Partitioned methods for coupled problems rely on data transfers between subdomains to synchronize the subdomain equations and enable their independent solution. By treating each subproblem as a separate entity, these methods enable code reuse, increase concurrency and provide a convenient framework for plug-and-play multiphysics simulations. However, accuracy and stability of partitioned methods depends critically on the type of information exchanged between the subproblems. The exchange mechanisms can vary from minimally intrusive remap across interfaces to more accurate but also more intrusive and expensive estimates of the necessary information based on monolithic formulations of the coupled system. These transfer mechanisms are separated by accuracy, performance and intrusiveness gaps that tend to limit the scope of the resulting partitioned methods to specific simulation scenarios. Data-driven system identification techniques provide an opportunity to close these gaps by enabling the construction of accurate, computationally efficient and minimally intrusive data transfer surrogates. This approach shifts the principal computational burden to an offline phase, leaving the application of the surrogate as the sole additional cost during the online simulation phase. In this paper we formulate and demonstrate such a \emph{dynamic flux surrogate-based} partitioned method for a model advection-diffusion transmission problem by using Dynamic Mode Decomposition (DMD) to learn the dynamics of the interface flux from data. The accuracy of the resulting DMD flux surrogate is comparable to that of a dual Schur complement reconstruction, yet its application cost is significantly lower. Numerical results confirm the attractive properties of the new partitioned approach.

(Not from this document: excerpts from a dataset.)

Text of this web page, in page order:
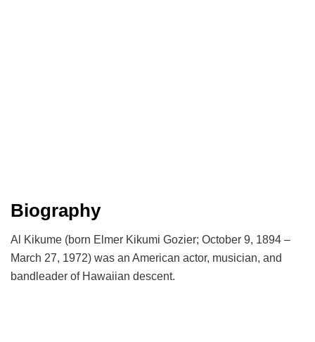
Biography
Al Kikume (born Elmer Kikumi Gozier; October 9, 1894 –
March 27, 1972) was an American actor, musician, and
bandleader of Hawaiian descent.
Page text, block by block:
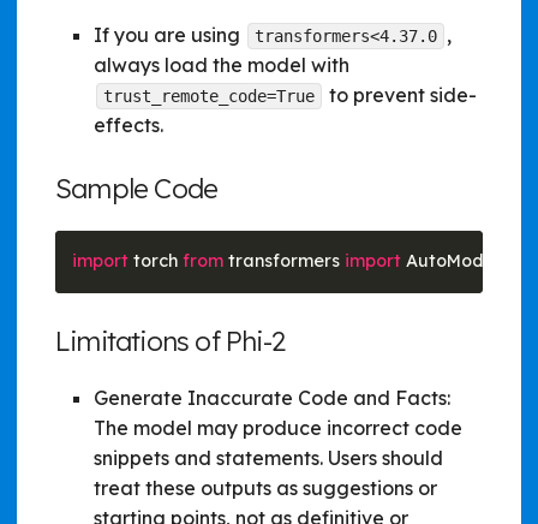
If you are using transformers<4.37.0 ,
always load the model with
trust_remote_code=True
to prevent side-
effects.
Sample Code
import torch from transformers import
Limitations of Phi-2
Generate Inaccurate Code and Facts:
The model may produce incorrect code
snippets and statements. Users should
treat these outputs as suggestions or
starting points, not as definitive or
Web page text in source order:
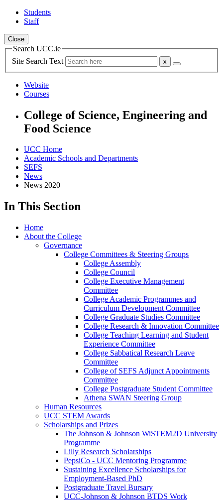
Students
Staff
Close
Search UCC.ie
Site Search Text
Website
Courses
College of Science, Engineering and
Food Science
UCC Home
Academic Schools and Departments
SEFS
News
News 2020
In This Section
Home
About the College
Governance
College Committees & Steering Groups
College Assembly
College Council
College Executive Management
Committee
College Academic Programmes and
Curriculum Development Committee
College Graduate Studies Committee
College Research & Innovation Committee
College Teaching Learning and Student
Experience Committee
College Sabbatical Research Leave
Committee
College of SEFS Adjunct Appointments
Committee
College Postgraduate Student Committee
Athena SWAN Steering Group
Human Resources
UCC STEM Awards
Scholarships and Prizes
The Johnson & Johnson WiSTEM2D University
Programme
Lilly Research Scholarships
PepsiCo - UCC Mentoring Programme
Sustaining Excellence Scholarships for
Employment-Based PhD
Postgraduate Travel Bursary
UCC-Johnson & Johnson BTDS Work
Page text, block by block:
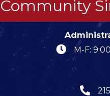
Community
M-F:
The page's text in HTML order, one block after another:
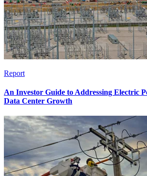
Report
An Investor Guide to Addressing Electric
Data Center Growth
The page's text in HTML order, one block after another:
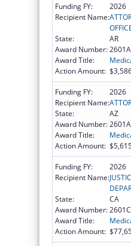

翻译：耦合问题的分区方法依赖于子域间的数据传输来同步子域方程并支持其独立求解。通过将每个子问题视为独立实体，这些方法能够实现代码复用、提升并行性，并为即插即用的多物理场模拟提供便捷框架。然而，分区方法的精度和稳定性关键取决于子问题间交换的信息类型。交换机制可从最小侵入性的跨界面重映射，到基于耦合系统整体公式的更精确但侵入性和计算成本更高的必要信息估计，形式多样。这些交换机制在精度、性能和侵入性方面存在差异，往往使得所得分区方法的适用范围局限于特定模拟场景。数据驱动的系统辨识技术可通过构建精确、计算高效且最小侵入性的数据传输代理，为弥合这些差距提供契机。该方法将主要计算负担转移至离线阶段，使代理应用成为在线模拟阶段唯一的额外成本。本文针对模型对流扩散传输问题，基于动态模态分解（DMD）从数据中学习界面通量动力学，提出并验证了一种基于动态通量代理的分区方法。所得DMD通量代理的精度与对偶Schur补重构方法相当，但其应用成本显著降低。数值结果验证了该新分区方法的优良特性。